The position left by the passing of the late Tony Costello has been filled.

Las Positas College athletic director Dyan Miller announced on Thursday Sept. 5,  she had hired a new men’s basketball coach: Lon Rork.

“I’m incredibly excited to be here,” Rork said. “I’m humbled that I was given the opportunity to be the head coach.”

Rork spent the last seven years as an assistant coach for the Diablo Valley College men’s basketball team. There he served under Steve Coccimiglio, a staple in Bay Area basketball. Coccimiglio was very supportive of his former assistant coach.

“Las Positas is an attractive school in an attractive area,” Coccimiglio said. “It’s going to be hard following tony, because  tony was a phenomenal coach and a phenomenol person, but if anyone can do it Lon can do it.”

But Rork’s coaching roots go back to the University of Dallas, where in 2000 he started out as the head coach of the men’s and women’s tennis team. He also coached the men’s and women’s cross country team. All of this was required for Rork to become a full-time staff member and be an assistant coach for the basketball team.

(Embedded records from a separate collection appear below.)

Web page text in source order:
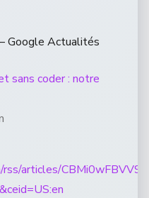
Google Actualités
sans coder : notre
articles/
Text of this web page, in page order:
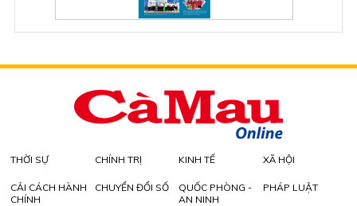
THỜI SỰ CHÍNH TRỊ KINH TẾ XÃ HỘI
CẢI CÁCH HÀNH
CHÍNH
CHUYỂN ĐỔI SỐ
QUỐC PHÒNG -
AN NINH
PHÁP LUẬT
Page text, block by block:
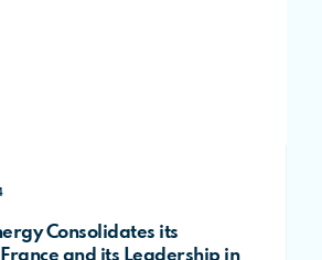
Consolidates its
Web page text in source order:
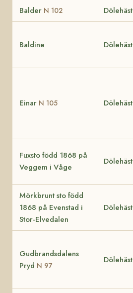
Balder N 102 Dölehäst
Baldine Dölehäst
Einar N 105 Dölehäst
Fuxsto född 1868 på
Veggem i Våge
Dölehäst
Mörkbrunt sto född
1868 på Evenstad i
Stor-Elvedalen
Dölehäst
Gudbrandsdalens
Pryd N 97
Dölehäst
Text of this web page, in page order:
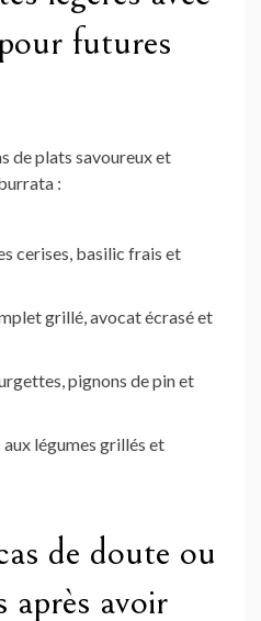
futures
de plats savoureux et
:
cerises, basilic frais et
grillé, avocat écrasé et
pignons de pin et
légumes grillés et
de doute ou
après avoir
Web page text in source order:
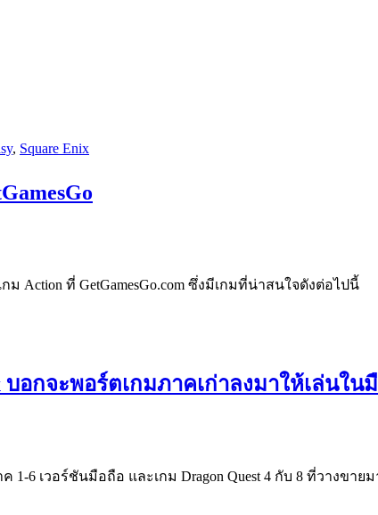
, Square Enix
Action ที่ GetGamesGo.com ซึ่งมีเกมที่น่าสนใจดังต่อไปนี้
บอกจะพอร์ตเกมภาคเก่าลงมาให้เล่นใน
1-6 เวอร์ชันมือถือ และเกม Dragon Quest 4 กับ 8 ที่วางข

In 2002, Rork left Dallas for Moraga, taking over as the director of basketball operations at Saint Mary’s College. He stayed at Saint Mary’s, under noted Division I coach Randy Bennett, until 2006. Rork said it was with the Gaels he saw how to build a program.

His time at DVC assured him he’d found the right setting to establish his career.

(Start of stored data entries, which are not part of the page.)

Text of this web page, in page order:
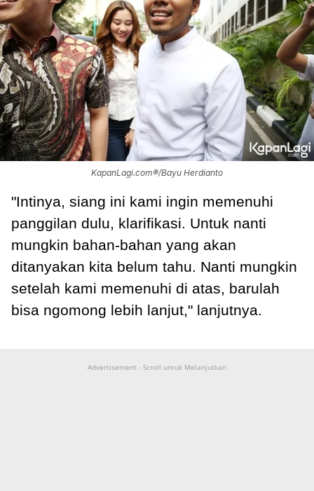
KapanLagi.com®/Bayu Herdianto
"Intinya, siang ini kami ingin memenuhi
panggilan dulu, klarifikasi. Untuk nanti
mungkin bahan-bahan yang akan
ditanyakan kita belum tahu. Nanti mungkin
setelah kami memenuhi di atas, barulah
bisa ngomong lebih lanjut," lanjutnya.
Advertisement - Scroll untuk Melanjutkan
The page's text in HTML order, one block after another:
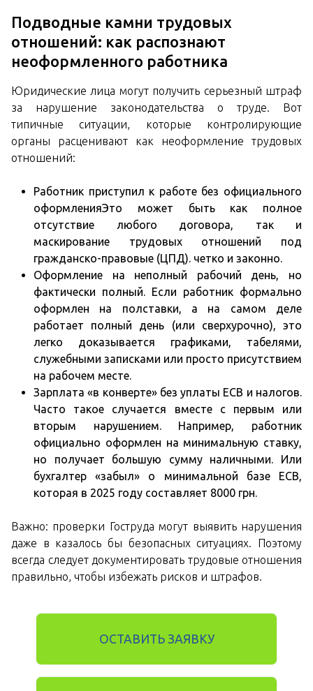
Подводные камни трудовых
отношений: как распознают
неоформленного работника
Юридические лица могут получить серьезный штраф
за нарушение законодательства о труде. Вот
типичные ситуации, которые контролирующие
органы расценивают как неоформление трудовых
отношений:
Работник приступил к работе без официального
оформленияЭто может быть как полное
отсутствие любого договора, так и
маскирование трудовых отношений под
гражданско-правовые (ЦПД). четко и законно.
Оформление на неполный рабочий день, но
фактически полный. Если работник формально
оформлен на полставки, а на самом деле
работает полный день (или сверхурочно), это
легко доказывается графиками, табелями,
служебными записками или просто присутствием
на рабочем месте.
Зарплата «в конверте» без уплаты ЕСВ и налогов.
Часто такое случается вместе с первым или
вторым нарушением. Например, работник
официально оформлен на минимальную ставку,
но получает большую сумму наличными. Или
бухгалтер «забыл» о минимальной базе ЕСВ,
которая в 2025 году составляет 8000 грн.
Важно: проверки Гоструда могут выявить нарушения
даже в казалось бы безопасных ситуациях. Поэтому
всегда следует документировать трудовые отношения
правильно, чтобы избежать рисков и штрафов.
ОСТАВИТЬ ЗАЯВКУ

“Becoming a head coach has always been my goal,” Rork said. “Once I got to the junior college level, I knew this was the level I wanted to be at.”

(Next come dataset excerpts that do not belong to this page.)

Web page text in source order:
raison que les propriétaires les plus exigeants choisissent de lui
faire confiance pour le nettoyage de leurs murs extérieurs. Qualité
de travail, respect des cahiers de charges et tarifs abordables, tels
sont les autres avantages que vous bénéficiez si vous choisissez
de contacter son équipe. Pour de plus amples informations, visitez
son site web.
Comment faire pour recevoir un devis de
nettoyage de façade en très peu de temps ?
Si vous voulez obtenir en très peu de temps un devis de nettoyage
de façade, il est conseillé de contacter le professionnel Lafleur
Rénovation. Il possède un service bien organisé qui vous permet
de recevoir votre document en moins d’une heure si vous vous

One of Rork’s reasons the community college level was perfect for him is a core value familiar to the LPC athletics community: Family. Being a coach means that you travel a lot, and Rork didn’t want to miss any of the key moments in his daughters’ lives.

Just like Costello, Rork also places importance on his student’s ability to do well in the classroom as well as off the court.  His philosophies are very similar to those of the Costello, but it’s clear, Rork is his own man.

With his first official week underway, Miller, said she can’t wait to see the impact Rork has on his players.

“We think we made a great choice,” Miller said. “The cream rises to the top. We think Lon is going to pick up where Tony left off. I think he’s going to enrich the program.”